Does the fact that he was upon the fuselage of that wholly disabled, immobilized plane which rested at anchor in the water, useful only as a raft, create such a distinction between this and the foregoing illustrations as to tie up his death with service, travel, or flight in that seaplane? We think not.
We hold that disengagement from service, travel, and flight in that seaplane had taken place in the case at bar, and that Lieutenant Bull’s death had no connection, directly or indirectly, with service, travel, or flight in that seaplane within the meaning of the policy. Where [459]*459the service, travel, and flight in the aircraft had definitely ended, and the only connection the insured had with the plane at the time he met his death at the hands of a strafing Jap was that he had arrived by plane at the place where the Jap shot him, his death was too remote to be considered the result, direct or indirect, of service, travel, or flight in an aircraft. We think the true intent of the parties was to exclude the risks of aviation and to include the risks of war. The death in this case was due solely to dangers inherent in a war risk.
For another reason, we do not think the contention of the defendant is valid. The provision of the policy relied upon as a defense by the defendant becomes operative only where the insured meets “death as a result, directly or indirectly, of service, travel, or flight in any species of aircraft.” (Italics ours.) Death in this instance resulted directly from the strafing by the Jap plane. The evidence clearly supports that view. The policy does not say that it shall not apply if the death is contributed to directly or indirectly by the service, travel, or flight in the aircraft. The policy deals with results and not causes or contributing causes. Aviation may have been a contributing cause, but that did not make the death an indirect result of aviation. No risk of aviation resulted in death. A risk of war resulted in death. That was a risk not excluded by the policy.

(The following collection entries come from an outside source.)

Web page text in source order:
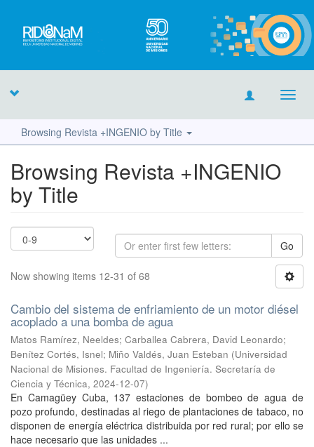
Browsing Revista +INGENIO by Title
Browsing Revista +INGENIO
by Title
Go
Now showing items 12-31 of 68
Cambio del sistema de enfriamiento de un motor diésel
acoplado a una bomba de agua
Matos Ramírez, Neeldes; Carballea Cabrera, David Leonardo;
Benítez Cortés, Isnel; Miño Valdés, Juan Esteban (Universidad
Nacional de Misiones. Facultad de Ingeniería. Secretaría de
Ciencia y Técnica, 2024-12-07)
En Camagüey Cuba, 137 estaciones de bombeo de agua de
pozo profundo, destinadas al riego de plantaciones de tabaco, no
disponen de energía eléctrica distribuida por red rural; por ello se
hace necesario que las unidades ...

In any view of the case, the defendant must fail. Looking at the contract to determine whether service, travel, or flight in the aircraft resulted in the insured’s death, we must conclude that it did not. The facts in this case so predominantly and effectively characterize his death as one due to war risk that the remote connection between his death and service, travel, or flight in an aircraft must be considered wholly ineffectual to change that characterization.
When we consider results that produced death, as provided in the policy, and not contributory causes, which were not the limiting terms of the provision, it is clear that the contract does not support the contention of the defendant.
The judgment in No. 8369 is affirmed.
There was a cross-appeal (No. 8370) perfected by the plaintiff involving the policy’s incontestability clause. Consistent with the disposition of the appeal in No. 8369, the cross-appeal need not be sustained, and the judgment is affirmed.